◆ Exercise aim
Exact transcription begins at the first line of the material below and ends with the line holding "(1907-1944), worked on"; pictures are skipped.

◆ Input data

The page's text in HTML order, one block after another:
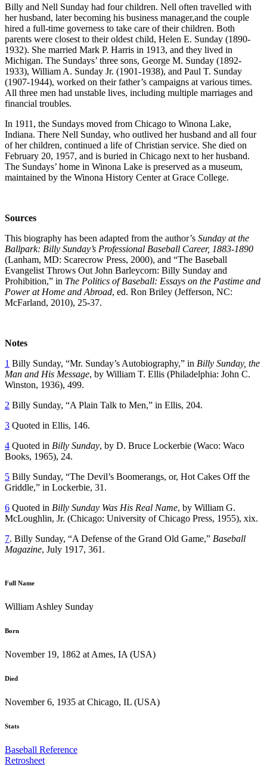
Billy and Nell Sunday had four children. Nell often travelled with
her husband, later becoming his business manager,and the couple
hired a full-time governess to take care of their children. Both
parents were closest to their oldest child, Helen E. Sunday (1890-
1932). She married Mark P. Harris in 1913, and they lived in
Michigan. The Sundays’ three sons, George M. Sunday (1892-
1933), William A. Sunday Jr. (1901-1938), and Paul T. Sunday
(1907-1944), worked on their father’s campaigns at various times.
All three men had unstable lives, including multiple marriages and
financial troubles.
In 1911, the Sundays moved from Chicago to Winona Lake,
Indiana. There Nell Sunday, who outlived her husband and all four
of her children, continued a life of Christian service. She died on
February 20, 1957, and is buried in Chicago next to her husband.
The Sundays’ home in Winona Lake is preserved as a museum,
maintained by the Winona History Center at Grace College.
Sources
This biography has been adapted from the author’s Sunday at the
Ballpark: Billy Sunday’s Professional Baseball Career, 1883-1890
(Lanham, MD: Scarecrow Press, 2000), and “The Baseball
Evangelist Throws Out John Barleycorn: Billy Sunday and
Prohibition,” in The Politics of Baseball: Essays on the Pastime and
Power at Home and Abroad, ed. Ron Briley (Jefferson, NC:
McFarland, 2010), 25-37.
Notes
1 Billy Sunday, “Mr. Sunday’s Autobiography,” in Billy Sunday, the
Man and His Message, by William T. Ellis (Philadelphia: John C.
Winston, 1936), 499.
2 Billy Sunday, “A Plain Talk to Men,” in Ellis, 204.
3 Quoted in Ellis, 146.
4 Quoted in Billy Sunday, by D. Bruce Lockerbie (Waco: Waco
Books, 1965), 24.
5 Billy Sunday, “The Devil’s Boomerangs, or, Hot Cakes Off the
Griddle,” in Lockerbie, 31.
6 Quoted in Billy Sunday Was His Real Name, by William G.
McLoughlin, Jr. (Chicago: University of Chicago Press, 1955), xix.
7. Billy Sunday, “A Defense of the Grand Old Game,” Baseball
Magazine, July 1917, 361.
Full Name
William Ashley Sunday
Born
November 19, 1862 at Ames, IA (USA)
Died
November 6, 1935 at Chicago, IL (USA)
Stats
Baseball Reference
Retrosheet

◆ Result
The page's text in HTML order, one block after another:
Billy and Nell Sunday had four children. Nell often travelled with
her husband, later becoming his business manager,and the couple
hired a full-time governess to take care of their children. Both
parents were closest to their oldest child, Helen E. Sunday (1890-
1932). She married Mark P. Harris in 1913, and they lived in
Michigan. The Sundays’ three sons, George M. Sunday (1892-
1933), William A. Sunday Jr. (1901-1938), and Paul T. Sunday
(1907-1944), worked on their father’s campaigns at various times.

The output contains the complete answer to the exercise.